Each record that follows is to be transcribed exactly, excluding its images.
[Records for processing — start]
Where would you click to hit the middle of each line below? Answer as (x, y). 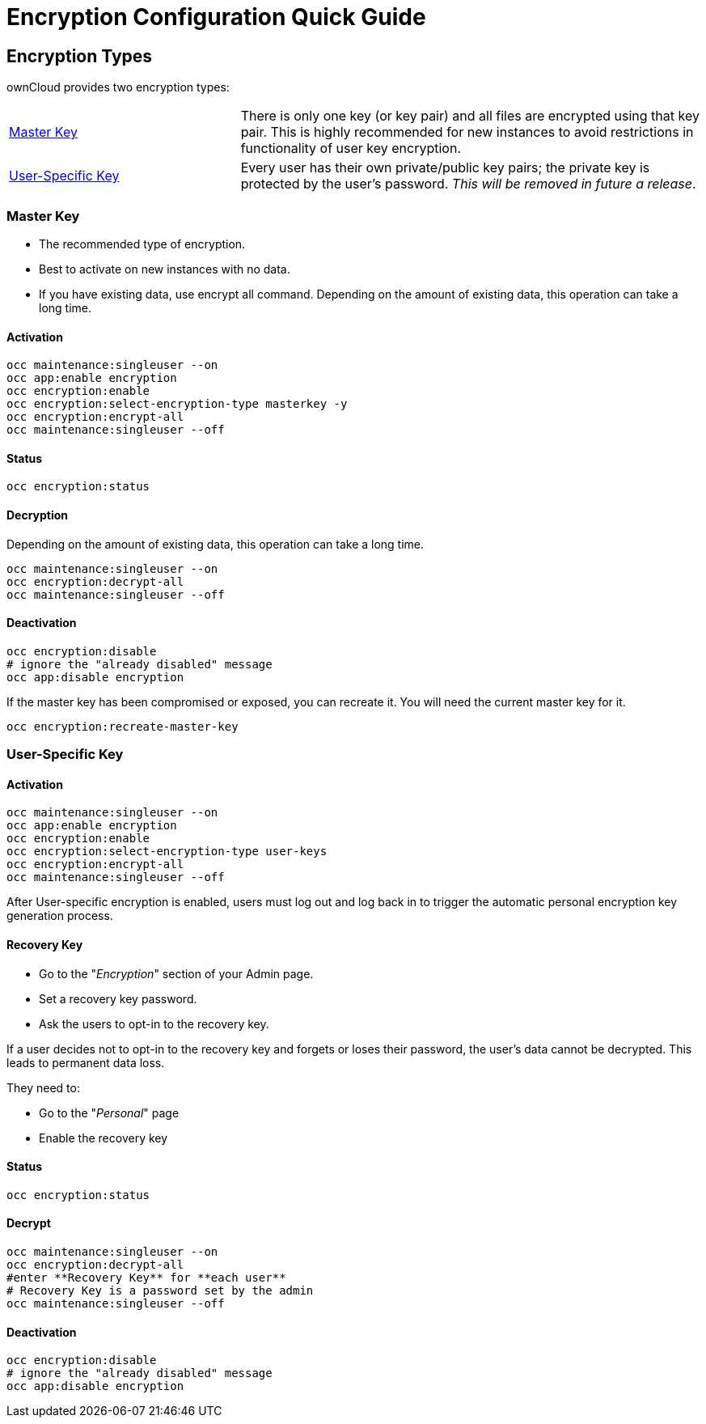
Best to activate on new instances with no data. (165, 269)
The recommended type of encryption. (142, 244)
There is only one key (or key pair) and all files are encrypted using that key (470, 116)
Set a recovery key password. (118, 998)
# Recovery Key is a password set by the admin (160, 1291)
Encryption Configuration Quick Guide (216, 17)
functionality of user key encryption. (351, 148)
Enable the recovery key (104, 1138)
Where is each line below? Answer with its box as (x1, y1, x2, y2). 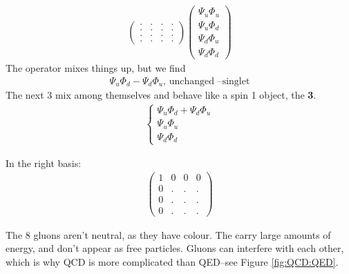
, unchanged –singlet (163, 76, 250, 86)
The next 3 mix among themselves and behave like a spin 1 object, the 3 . (6, 88, 317, 102)
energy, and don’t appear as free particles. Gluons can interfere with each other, (6, 241, 344, 255)
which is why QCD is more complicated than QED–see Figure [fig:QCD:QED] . (6, 254, 339, 268)
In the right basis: (6, 155, 82, 170)
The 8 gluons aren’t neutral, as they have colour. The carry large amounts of (6, 227, 331, 242)
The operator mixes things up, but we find (6, 61, 186, 75)
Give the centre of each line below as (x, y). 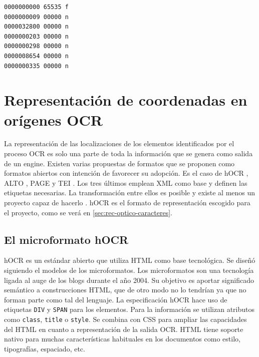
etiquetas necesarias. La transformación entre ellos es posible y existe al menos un (130, 193)
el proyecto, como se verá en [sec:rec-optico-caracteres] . (88, 212)
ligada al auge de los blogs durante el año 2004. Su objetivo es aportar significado (129, 280)
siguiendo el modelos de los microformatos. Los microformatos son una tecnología (129, 270)
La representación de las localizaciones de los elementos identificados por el (119, 143)
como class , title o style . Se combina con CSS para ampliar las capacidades (125, 319)
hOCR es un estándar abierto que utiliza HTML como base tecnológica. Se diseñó (130, 260)
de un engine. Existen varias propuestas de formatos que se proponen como (119, 163)
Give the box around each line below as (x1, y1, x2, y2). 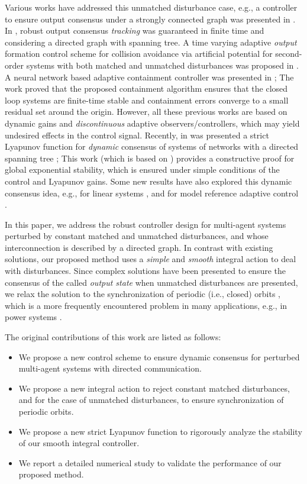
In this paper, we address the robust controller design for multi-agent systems (5, 218, 286, 230)
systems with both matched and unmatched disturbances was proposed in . (26, 59, 299, 71)
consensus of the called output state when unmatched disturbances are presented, (5, 276, 298, 288)
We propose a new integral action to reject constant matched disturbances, (18, 382, 290, 394)
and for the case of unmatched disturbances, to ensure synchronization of (18, 393, 284, 406)
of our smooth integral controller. (18, 437, 140, 449)
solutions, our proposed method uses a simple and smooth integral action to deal (5, 253, 296, 265)
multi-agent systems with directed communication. (18, 362, 202, 375)
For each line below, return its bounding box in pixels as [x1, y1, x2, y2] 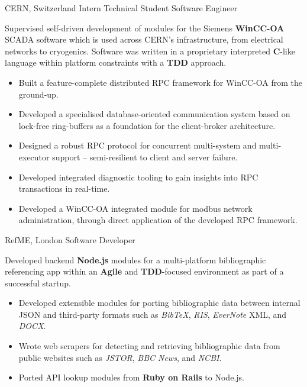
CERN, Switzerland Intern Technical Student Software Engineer [5, 2, 238, 14]
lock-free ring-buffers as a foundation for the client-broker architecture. [18, 119, 276, 131]
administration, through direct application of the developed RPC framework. [18, 214, 298, 226]
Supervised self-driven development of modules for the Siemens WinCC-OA [5, 21, 285, 34]
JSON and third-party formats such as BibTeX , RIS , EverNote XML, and [18, 308, 287, 320]
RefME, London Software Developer [5, 233, 135, 246]
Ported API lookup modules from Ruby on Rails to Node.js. [18, 371, 244, 383]
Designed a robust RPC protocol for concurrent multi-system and [18, 139, 257, 151]
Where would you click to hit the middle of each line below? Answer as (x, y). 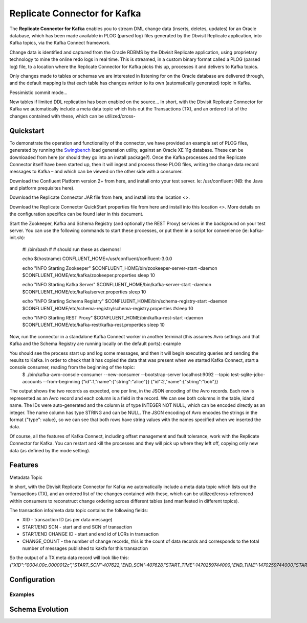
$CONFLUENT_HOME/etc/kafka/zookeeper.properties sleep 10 (89, 275)
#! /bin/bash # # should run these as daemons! (72, 249)
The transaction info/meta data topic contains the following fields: (79, 511)
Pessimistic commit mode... (38, 93)
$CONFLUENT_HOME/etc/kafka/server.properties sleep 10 (84, 292)
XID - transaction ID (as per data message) (67, 520)
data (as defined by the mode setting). (50, 450)
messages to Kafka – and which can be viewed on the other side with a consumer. (96, 172)
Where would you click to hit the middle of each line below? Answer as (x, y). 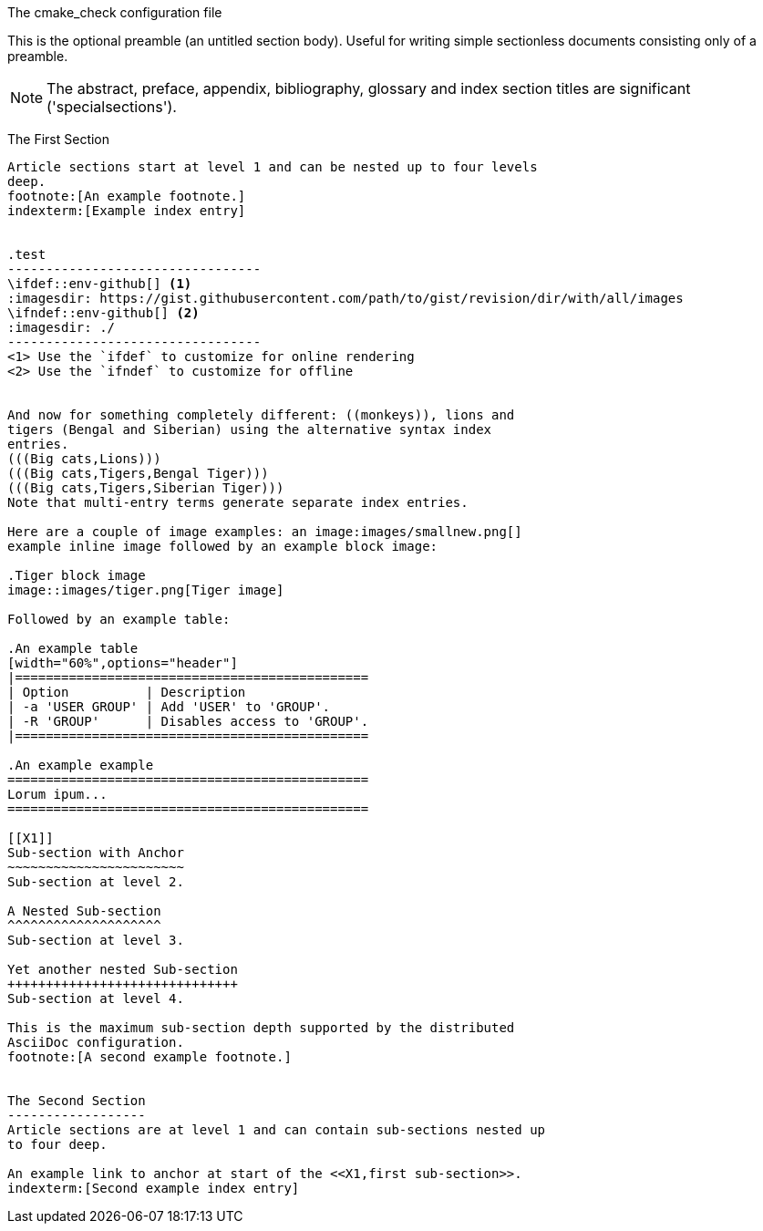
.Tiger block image (77, 575)
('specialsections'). (112, 107)
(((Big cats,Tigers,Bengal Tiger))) (138, 473)
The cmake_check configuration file (115, 12)
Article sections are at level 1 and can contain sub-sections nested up (277, 1130)
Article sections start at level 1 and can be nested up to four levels (273, 167)
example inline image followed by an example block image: (223, 546)
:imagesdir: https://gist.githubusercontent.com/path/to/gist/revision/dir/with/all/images (345, 298)
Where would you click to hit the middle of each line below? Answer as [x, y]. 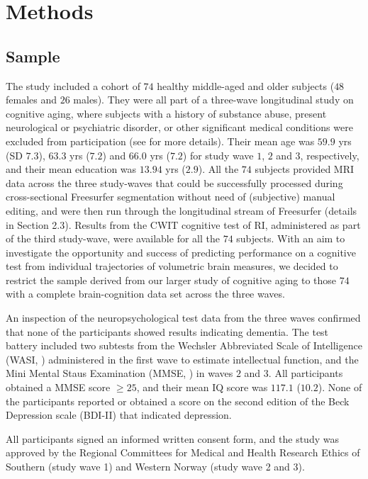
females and [32, 100]
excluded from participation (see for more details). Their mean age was [160, 141]
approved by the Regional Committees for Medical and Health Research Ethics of [183, 452]
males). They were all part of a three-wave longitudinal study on [213, 100]
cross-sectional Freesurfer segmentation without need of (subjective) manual [171, 197]
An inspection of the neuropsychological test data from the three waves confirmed [183, 318]
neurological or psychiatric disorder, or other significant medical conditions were [179, 127]
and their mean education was [71, 169]
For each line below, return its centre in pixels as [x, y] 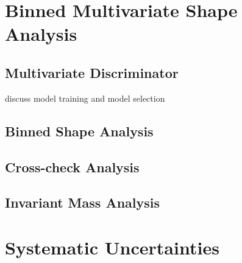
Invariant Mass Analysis [83, 202]
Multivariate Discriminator [92, 72]
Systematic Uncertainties [112, 247]
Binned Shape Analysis [79, 131]
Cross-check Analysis [72, 167]
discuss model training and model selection [85, 98]
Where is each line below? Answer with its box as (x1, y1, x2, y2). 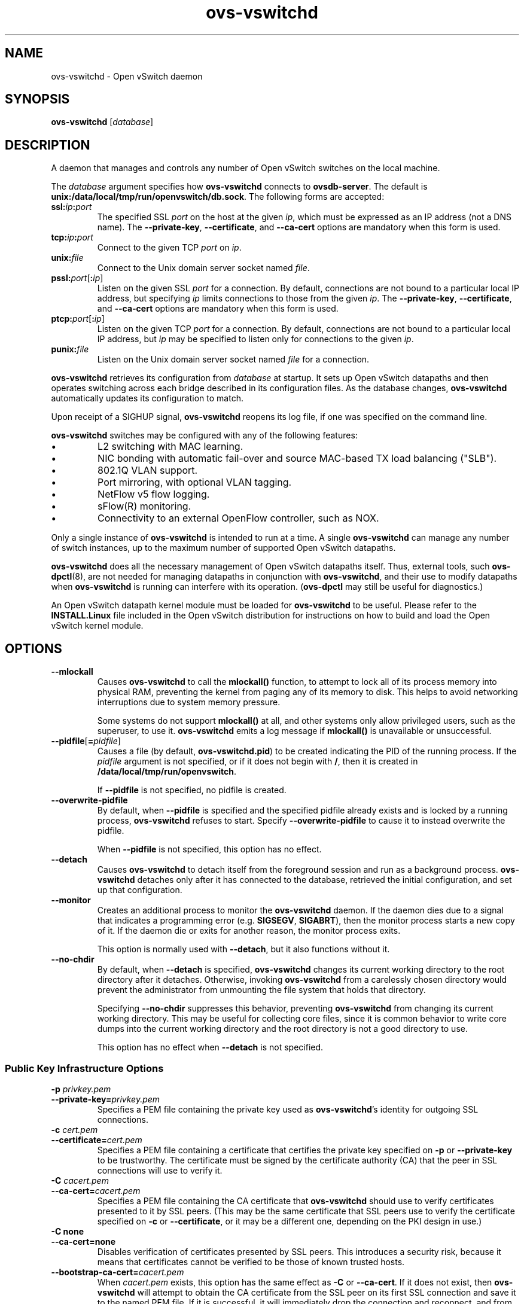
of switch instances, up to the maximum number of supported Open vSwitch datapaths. (51, 543, 396, 553)
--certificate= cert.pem (51, 1134, 142, 1145)
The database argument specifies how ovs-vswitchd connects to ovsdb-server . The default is (51, 181, 428, 192)
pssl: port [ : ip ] (51, 273, 103, 284)
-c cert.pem (51, 1124, 98, 1135)
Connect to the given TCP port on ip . (97, 242, 242, 253)
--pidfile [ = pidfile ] (51, 736, 121, 747)
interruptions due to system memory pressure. (97, 697, 281, 708)
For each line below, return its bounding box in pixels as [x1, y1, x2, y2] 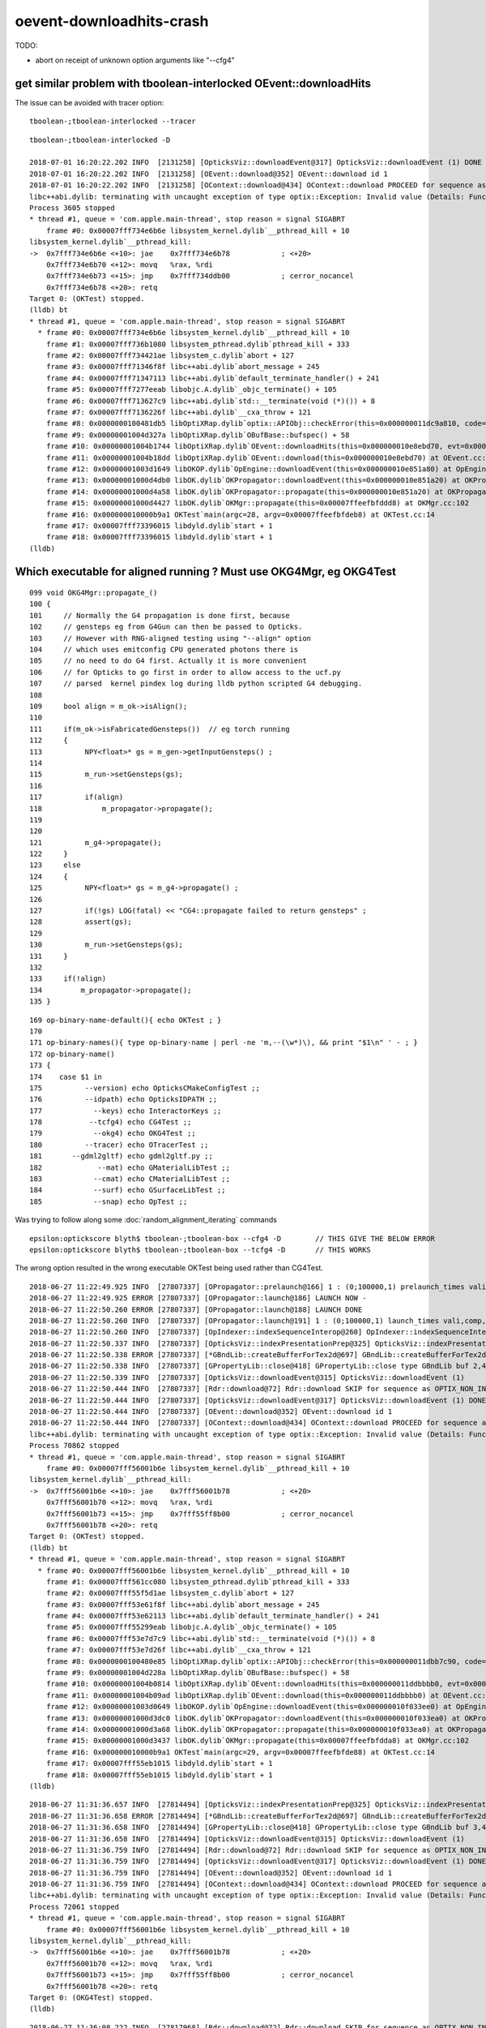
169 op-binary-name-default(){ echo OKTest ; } [29, 1015, 222, 1025]
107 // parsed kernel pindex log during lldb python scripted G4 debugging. [29, 679, 363, 689]
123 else [29, 861, 81, 870]
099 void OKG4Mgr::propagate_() [29, 588, 158, 598]
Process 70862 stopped [29, 1441, 120, 1450]
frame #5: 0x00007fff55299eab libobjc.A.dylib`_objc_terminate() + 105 [45, 1622, 337, 1632]
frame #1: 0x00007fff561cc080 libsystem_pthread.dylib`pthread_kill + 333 [45, 1577, 350, 1586]
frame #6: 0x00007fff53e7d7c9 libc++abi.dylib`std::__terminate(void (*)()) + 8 [45, 1634, 376, 1643]
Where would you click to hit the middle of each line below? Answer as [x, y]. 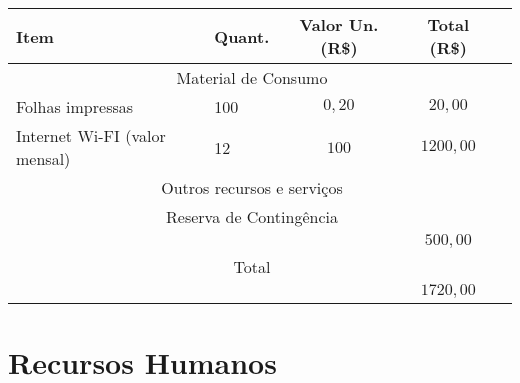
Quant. [242, 36]
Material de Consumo [252, 77]
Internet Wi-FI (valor [91, 135]
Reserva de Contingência [252, 216]
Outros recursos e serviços [252, 187]
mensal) [43, 158]
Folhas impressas [75, 106]
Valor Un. [339, 24]
[Records for processing — finish]
### Written reply
Where would you click to hit the middle of each line below? Answer as (x, y). 
Best to activate on new instances with no data. (165, 269)
The recommended type of encryption. (142, 244)
There is only one key (or key pair) and all files are encrypted using that key (470, 116)
Set a recovery key password. (118, 998)
# Recovery Key is a password set by the admin (160, 1291)
Encryption Configuration Quick Guide (216, 17)
functionality of user key encryption. (351, 148)
Enable the recovery key (104, 1138)
Where is each line below? Answer with its box as (x1, y1, x2, y2). 
, unchanged –singlet (163, 76, 250, 86)
The next 3 mix among themselves and behave like a spin 1 object, the 3 . (6, 88, 317, 102)
energy, and don’t appear as free particles. Gluons can interfere with each other, (6, 241, 344, 255)
which is why QCD is more complicated than QED–see Figure [fig:QCD:QED] . (6, 254, 339, 268)
In the right basis: (6, 155, 82, 170)
The 8 gluons aren’t neutral, as they have colour. The carry large amounts of (6, 227, 331, 242)
The operator mixes things up, but we find (6, 61, 186, 75)
Give the centre of each line below as (x, y). 
etiquetas necesarias. La transformación entre ellos es posible y existe al menos un (130, 193)
el proyecto, como se verá en [sec:rec-optico-caracteres] . (88, 212)
ligada al auge de los blogs durante el año 2004. Su objetivo es aportar significado (129, 280)
siguiendo el modelos de los microformatos. Los microformatos son una tecnología (129, 270)
La representación de las localizaciones de los elementos identificados por el (119, 143)
como class , title o style . Se combina con CSS para ampliar las capacidades (125, 319)
hOCR es un estándar abierto que utiliza HTML como base tecnológica. Se diseñó (130, 260)
de un engine. Existen varias propuestas de formatos que se proponen como (119, 163)
Give the box around each line below as (x1, y1, x2, y2). 
In this paper, we address the robust controller design for multi-agent systems (5, 218, 286, 230)
systems with both matched and unmatched disturbances was proposed in . (26, 59, 299, 71)
consensus of the called output state when unmatched disturbances are presented, (5, 276, 298, 288)
We propose a new integral action to reject constant matched disturbances, (18, 382, 290, 394)
and for the case of unmatched disturbances, to ensure synchronization of (18, 393, 284, 406)
of our smooth integral controller. (18, 437, 140, 449)
solutions, our proposed method uses a simple and smooth integral action to deal (5, 253, 296, 265)
multi-agent systems with directed communication. (18, 362, 202, 375)
For each line below, return its bounding box in pixels as [x1, y1, x2, y2] 
CERN, Switzerland Intern Technical Student Software Engineer [5, 2, 238, 14]
lock-free ring-buffers as a foundation for the client-broker architecture. [18, 119, 276, 131]
administration, through direct application of the developed RPC framework. [18, 214, 298, 226]
Supervised self-driven development of modules for the Siemens WinCC-OA [5, 21, 285, 34]
JSON and third-party formats such as BibTeX , RIS , EverNote XML, and [18, 308, 287, 320]
RefME, London Software Developer [5, 233, 135, 246]
Ported API lookup modules from Ruby on Rails to Node.js. [18, 371, 244, 383]
Designed a robust RPC protocol for concurrent multi-system and [18, 139, 257, 151]
Where would you click to hit the middle of each line below? Answer as (x, y). 
$CONFLUENT_HOME/etc/kafka/zookeeper.properties sleep 10 (89, 275)
#! /bin/bash # # should run these as daemons! (72, 249)
The transaction info/meta data topic contains the following fields: (79, 511)
Pessimistic commit mode... (38, 93)
$CONFLUENT_HOME/etc/kafka/server.properties sleep 10 (84, 292)
XID - transaction ID (as per data message) (67, 520)
data (as defined by the mode setting). (50, 450)
messages to Kafka – and which can be viewed on the other side with a consumer. (96, 172)
Where would you click to hit the middle of each line below? Answer as (x, y). 
.Tiger block image (77, 575)
('specialsections'). (112, 107)
(((Big cats,Tigers,Bengal Tiger))) (138, 473)
The cmake_check configuration file (115, 12)
Article sections are at level 1 and can contain sub-sections nested up (277, 1130)
Article sections start at level 1 and can be nested up to four levels (273, 167)
example inline image followed by an example block image: (223, 546)
:imagesdir: https://gist.githubusercontent.com/path/to/gist/revision/dir/with/all/images (345, 298)
Where would you click to hit the middle of each line below? Answer as [x, y]. 
females and [32, 100]
excluded from participation (see for more details). Their mean age was [160, 141]
approved by the Regional Committees for Medical and Health Research Ethics of [183, 452]
males). They were all part of a three-wave longitudinal study on [213, 100]
cross-sectional Freesurfer segmentation without need of (subjective) manual [171, 197]
An inspection of the neuropsychological test data from the three waves confirmed [183, 318]
neurological or psychiatric disorder, or other significant medical conditions were [179, 127]
and their mean education was [71, 169]
For each line below, return its centre in pixels as [x, y] 
Invariant Mass Analysis [83, 202]
Multivariate Discriminator [92, 72]
Systematic Uncertainties [112, 247]
Binned Shape Analysis [79, 131]
Cross-check Analysis [72, 167]
discuss model training and model selection [85, 98]
Where is each line below? Answer with its box as (x1, y1, x2, y2). 
of switch instances, up to the maximum number of supported Open vSwitch datapaths. (51, 543, 396, 553)
--certificate= cert.pem (51, 1134, 142, 1145)
The database argument specifies how ovs-vswitchd connects to ovsdb-server . The default is (51, 181, 428, 192)
pssl: port [ : ip ] (51, 273, 103, 284)
-c cert.pem (51, 1124, 98, 1135)
Connect to the given TCP port on ip . (97, 242, 242, 253)
--pidfile [ = pidfile ] (51, 736, 121, 747)
interruptions due to system memory pressure. (97, 697, 281, 708)
For each line below, return its bounding box in pixels as [x1, y1, x2, y2] 
169 op-binary-name-default(){ echo OKTest ; } [29, 1015, 222, 1025]
107 // parsed kernel pindex log during lldb python scripted G4 debugging. [29, 679, 363, 689]
123 else [29, 861, 81, 870]
099 void OKG4Mgr::propagate_() [29, 588, 158, 598]
Process 70862 stopped [29, 1441, 120, 1450]
frame #5: 0x00007fff55299eab libobjc.A.dylib`_objc_terminate() + 105 [45, 1622, 337, 1632]
frame #1: 0x00007fff561cc080 libsystem_pthread.dylib`pthread_kill + 333 [45, 1577, 350, 1586]
frame #6: 0x00007fff53e7d7c9 libc++abi.dylib`std::__terminate(void (*)()) + 8 [45, 1634, 376, 1643]
Where would you click to hit the middle of each line below? Answer as [x, y]. 
Quant. [242, 36]
Material de Consumo [252, 77]
Internet Wi-FI (valor [91, 135]
Reserva de Contingência [252, 216]
Outros recursos e serviços [252, 187]
mensal) [43, 158]
Folhas impressas [75, 106]
Valor Un. [339, 24]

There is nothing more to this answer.